3) I’m very anti DEA as well, and agree that prohibition kills. However, this is not simply a case of holding a manufacturer for a substance responsible. It’s what the Sacklers did after learning of the addictive power of these medicines that gives them culpability. It’s like a local bar serving someone even when they’re visibly drunk, which confers criminal responsibility if that drunk person later does something while under the influence. Making opiates == legal, being negligent == not legal. I wish we didn’t have a prohibition, and drugs could be acquired safely, but that doesn’t mean that the ends justify the means, and any drug manufacturer is automatically the good guy.
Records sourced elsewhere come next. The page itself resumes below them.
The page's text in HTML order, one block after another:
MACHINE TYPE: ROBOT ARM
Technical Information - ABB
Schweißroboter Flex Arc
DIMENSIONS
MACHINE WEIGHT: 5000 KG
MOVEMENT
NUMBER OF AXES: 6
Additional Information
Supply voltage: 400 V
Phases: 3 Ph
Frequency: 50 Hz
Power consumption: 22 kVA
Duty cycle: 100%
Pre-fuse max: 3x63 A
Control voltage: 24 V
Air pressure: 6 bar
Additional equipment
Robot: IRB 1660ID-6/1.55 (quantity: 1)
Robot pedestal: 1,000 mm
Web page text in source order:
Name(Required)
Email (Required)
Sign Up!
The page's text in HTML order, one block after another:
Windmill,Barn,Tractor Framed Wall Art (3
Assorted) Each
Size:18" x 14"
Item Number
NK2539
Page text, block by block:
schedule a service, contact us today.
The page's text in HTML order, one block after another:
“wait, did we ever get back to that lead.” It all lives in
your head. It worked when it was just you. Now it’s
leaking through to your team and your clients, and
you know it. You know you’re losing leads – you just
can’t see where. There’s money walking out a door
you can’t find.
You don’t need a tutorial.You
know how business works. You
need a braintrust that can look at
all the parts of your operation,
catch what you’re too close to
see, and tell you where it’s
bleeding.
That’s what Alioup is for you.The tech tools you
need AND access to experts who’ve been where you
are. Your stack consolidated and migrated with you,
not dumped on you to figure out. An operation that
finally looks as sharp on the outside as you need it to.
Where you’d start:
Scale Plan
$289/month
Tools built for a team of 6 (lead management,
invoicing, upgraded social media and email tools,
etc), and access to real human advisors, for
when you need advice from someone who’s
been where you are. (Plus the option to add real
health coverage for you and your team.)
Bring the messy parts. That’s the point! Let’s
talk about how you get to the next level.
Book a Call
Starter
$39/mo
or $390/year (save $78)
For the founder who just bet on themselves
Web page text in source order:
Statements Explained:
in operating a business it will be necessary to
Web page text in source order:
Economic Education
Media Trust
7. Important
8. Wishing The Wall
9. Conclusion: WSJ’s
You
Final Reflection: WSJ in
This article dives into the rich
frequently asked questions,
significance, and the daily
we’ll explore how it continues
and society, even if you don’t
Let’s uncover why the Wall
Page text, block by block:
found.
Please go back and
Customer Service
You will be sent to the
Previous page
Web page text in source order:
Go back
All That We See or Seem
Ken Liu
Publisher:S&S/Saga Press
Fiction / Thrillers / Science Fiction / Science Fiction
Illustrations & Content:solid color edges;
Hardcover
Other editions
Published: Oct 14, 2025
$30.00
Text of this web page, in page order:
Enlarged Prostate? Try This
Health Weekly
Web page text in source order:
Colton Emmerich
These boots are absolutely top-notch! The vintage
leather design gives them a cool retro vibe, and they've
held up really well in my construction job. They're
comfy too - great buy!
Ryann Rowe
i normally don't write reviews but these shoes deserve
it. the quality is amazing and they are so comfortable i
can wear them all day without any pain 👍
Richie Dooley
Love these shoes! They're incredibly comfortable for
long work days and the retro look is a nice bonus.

I just don’t think you’re approaching this subject with the care it deserves. It’s easy to make flippant comments blaming “Drug warriors” (genuinely confused what that even means—does that mean someone who is pro-prohibition?), it’s much harder to interact with the literal decades of research about this topic, and magnitudes harder to actually experience these things yourself. If you’d like a starting point, I found this report to be pretty approachable: https://www.rand.org/pubs/research_reports/RR3117.html. However, I wouldn’t be surprised if posing questions the way you have elicits emotional reactions from those who know people who have died. I lived through the first wave of fentanyl in the US, but I know quite a few who didn’t. Based off what i’ve been able to pick up out of all the vitriol, I think we would likely agree about the policy decisions, but your approach of making simplistic comments and then calling people evil based off of their response seems like an ineffectual strategy. And maybe it isn’t, but then you’d have solved the drug crisis already, right?